What is the fastest way to read text file using julia

Question

I had a hard time using Julia to read a large text file (968MB, 8.7 million rows). Each line is like:

0.3295747E+01   0.3045123E+01   0.3325542E+01   0.1185458E+01  -0.4827727E-05  -0.1033694E-04   0.3306459E-03

I used parse.(Float64, split(line)) to convert every line to numbers.

function openfile()
    datafile = open("data.dat","r")
    lines = readlines(datafile)
    close(datafile)
    lines
end

function parseline(lines::Array{String})
    for line in lines
        zzz = parse.(Float64, split(line))
    end
end

import Base: tryparse_internal
function myreadfile(str::String, T::Type, dlm=' ', eol='\n')
    row, clm, bg, ed = 0, 0, 0, 0
    data = Array{T}(undef,0)
    isnu0, isnu = false, false
    for (idx, chr) in enumerate(str)
        isnu = false
        (chr != eol && chr != dlm) && (isnu = true)
        if isnu0 == false && isnu == true
            bg, isnu0 = idx, true
        end
        if isnu0 == true && isnu == false
            ed, isnu0 = idx-1, false
            push!(data, tryparse_internal(T, str, bg, ed))
        end
    end
    isnu == true && (push!(data, tryparse(T, str[bg:end])))
    data
end

@time lines = openfile()
@time parseline(lines)
using DelimitedFiles
@time readdlm("data.dat")
@time myreadfile(read("data.dat",String), Float64)

and got

  3.584656 seconds (17.59 M allocations: 1.240 GiB, 28.44% gc time)
 78.099010 seconds (276.14 M allocations: 6.080 GiB, 1.50% gc time)
 52.504199 seconds (185.93 M allocations: 3.960 GiB, 0.53% gc time)
 46.085581 seconds (61.70 M allocations: 2.311 GiB, 0.28% gc time)

Compare with fortran code

call cpu_time(start)
open(10, file="data.dat",status="old")
do i=1, 8773632
    read(10,*) a, b, c, d, e, f, g
end do
call cpu_time(finish)
print '("Time = ",f6.3," seconds.")',finish-start

Which is Time = 14.812 seconds.

It seems Julia spends much longer time doing the same thing. Is there a better way to convert string to float? split and parse are so slow.

Answer 1

As the comment says above, the fastest is most likely the readdlm function. That will return a Matrix which is most likely what you want.

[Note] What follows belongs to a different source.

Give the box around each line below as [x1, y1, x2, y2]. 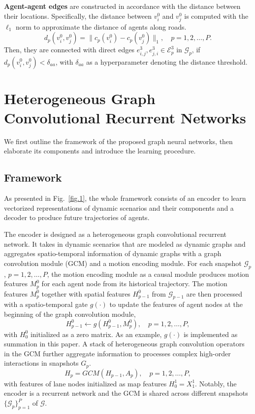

If you do want to do it by hand it's usually better to read through the file and process it line by line, instead of storing everything in big intermediary objects. Memory reads and writes are slow. Something like

ret = open("data.dat","r") do datafile
    [parse.(Float64, split(line)) for line in eachline(datafile)]
end

It's probably not faster than your last line anyway though.